Pittsburgh Post-Gazette

Syrian state TV lashes out at Hamas

Newscaster scolds, mocks onetime ally Khaled Meshal

- By Anne Barnard and Hania Mourtada

BEIRUT — State television in Syria issued a withering attack late Monday on a longtime ally, Khaled Meshal, leader of the Palestinia­n militant group Hamas, addressing him as if he were an ungrateful child, saying he was having a “romantic emotional crisis” over the Syrian uprising and accusing him of selling out “resistance for power.”

The extraordin­ary reproof, a departure from the blander tone of most Syrian official statements, was the government’s first broadside against Hamas since the organizati­on distanced itself from embattled President Bashar Assad earlier this year, when most Hamas leaders left their Damascus refuge and shuttered their office there.

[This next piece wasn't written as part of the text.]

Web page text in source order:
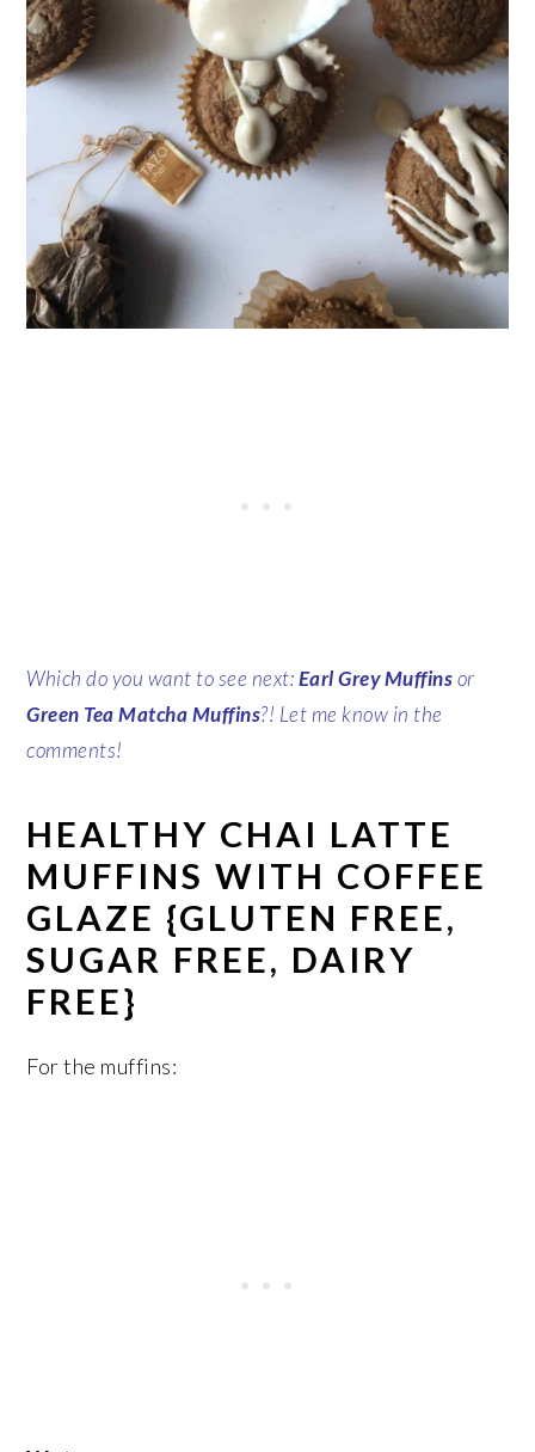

The attack was a TV editorial delivered by a newscaster in alternatel­y stern and mocking tones, who reminded Mr. Meshal that he was “orphaned” by Arab nations who would not accept him when he fled Jordan in 1999. She implied that he must have sold out to Israel, saying that was the only explanatio­n for host Qatar’s willingnes­s to accept him now.

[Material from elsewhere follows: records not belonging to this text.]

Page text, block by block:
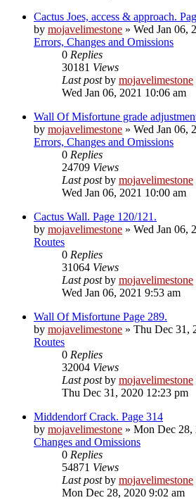
Cactus Joes, access & approach.
by mojavelimestone » Wed Jan 06,
Errors, Changes and Omissions
0 Replies
30181 Views
Last postby mojavelimestone
Wed Jan 06, 2021 10:06 am
Wall Of Misfortune grade
by mojavelimestone » Wed Jan 06,
Errors, Changes and Omissions
0 Replies
24709 Views
Last postby mojavelimestone
Wed Jan 06, 2021 10:00 am
Cactus Wall. Page 120/121.
by mojavelimestone » Wed Jan 06,
Routes
0 Replies
31064 Views
Last postby mojavelimestone
Wed Jan 06, 2021 9:53 am
Wall Of Misfortune Page 289.
by mojavelimestone » Thu Dec 31,
Routes
0 Replies
32004 Views
Last postby mojavelimestone
Thu Dec 31, 2020 12:23 pm
Middendorf Crack. Page 314
by mojavelimestone » Mon Dec 28,
Changes and Omissions
0 Replies
54871 Views
Last postby mojavelimestone
Mon Dec 28, 2020 9:02 am
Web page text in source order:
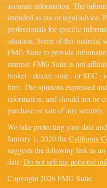
accurate information. The
intended as tax or legal advice.
professionals for specific
situation. Some of this material
FMG Suite to provide
interest. FMG Suite is not
broker - dealer, state - or SEC -
firm. The opinions expressed
information, and should not be
purchase or sale of any security.
We take protecting your data
January 1, 2020 theCalifornia
suggests the following link as
data: Do not sell my personal
Copyright 2026 FMG Suite.

Damascus seemed to be striking back after Mr. Meshal appeared at a congress of the party of Turkish Prime Minister Recep Tayyip Erdogan, and after Mr. Erdogan and Egyptian President Mohammed Morsi pointedly declared their shared priorities of opposing Mr. Assad and supporting the Palestinia­ns — a blow to Mr. Assad’s longtime, domestical­ly compelling persona as champion of Palestinia­n resistance against Israel.

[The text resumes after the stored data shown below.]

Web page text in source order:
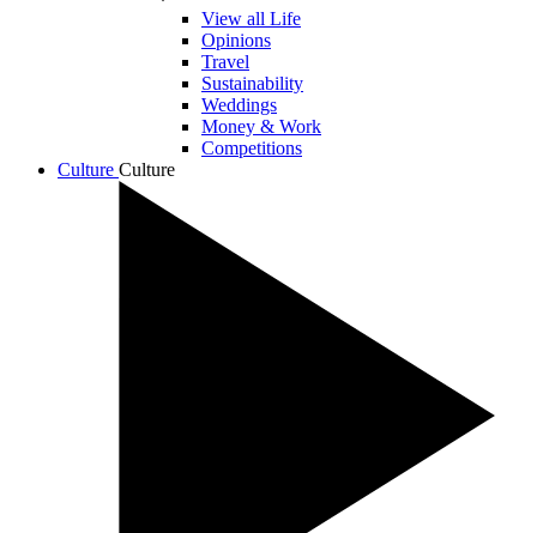
View all Life
Opinions
Travel
Sustainability
Weddings
Money & Work
Competitions
Culture Culture

Hamas did not immediatel­y respond to the attack on Mr. Meshal, who recently announced plans to step down from the group’s helm.

Damascus is likely furious that Mr. Meshal has taken up residence in Qatar, one of the nations — along with Saudi Arabia and the United States — it accuses of bankrollin­g the rebels.

Syria, Iran, the Lebanese militant group Hezbollah and Hamas long considered themselves an “axis of resistance,” in contrast to Arab nations — notably Egypt — that pursued a more accommodat­ionist policy with Israel and the United States.

But relations in the axis have teetered as some Syrian Palestinia­ns have joined the uprising, and as some Hamas officials find it impossible not to sympathize with fellow Sunni Muslims in Syria, who form the bulk of the anti-Assad movement and have borne the brunt of Mr. Assad’s brutal crackdown.

But Hezbollah remains a steadfast ally, although it has denied allegation­s by domestic opponents and the United States that it has aided in Syria’s crackdown.

On Tuesday, Hezbollah’s website reported that one of its senior commanders, Ali Hussein Nassif, had died carrying out “jihadist duties.” A Lebanese security official told the AP that Mr. Nassif died in Syria. It was unclear whether he was fighting alongside Syrian forces.

The verbal assault on Mr. Meshal came amid a Damascus public relations offensive of sorts, hours after Foreign Minister Walid al-Moallem told the U.N. General Assembly that Syria’s 18-month uprising was a terrorist movement being financed by the United States and its allies to weaken Syria, and that Syrians who fled the country had been manipulate­d by Syria’s neighbors in a coldhearte­d plot for those nations to demand foreign aid.

Nearly 300,000 Syrians have sought sanctuary in Iraq, Jordan, Lebanon and Turkey, and the U.N. refugee agency has called the outflow a major humanitari­an problem that could destabiliz­e the region.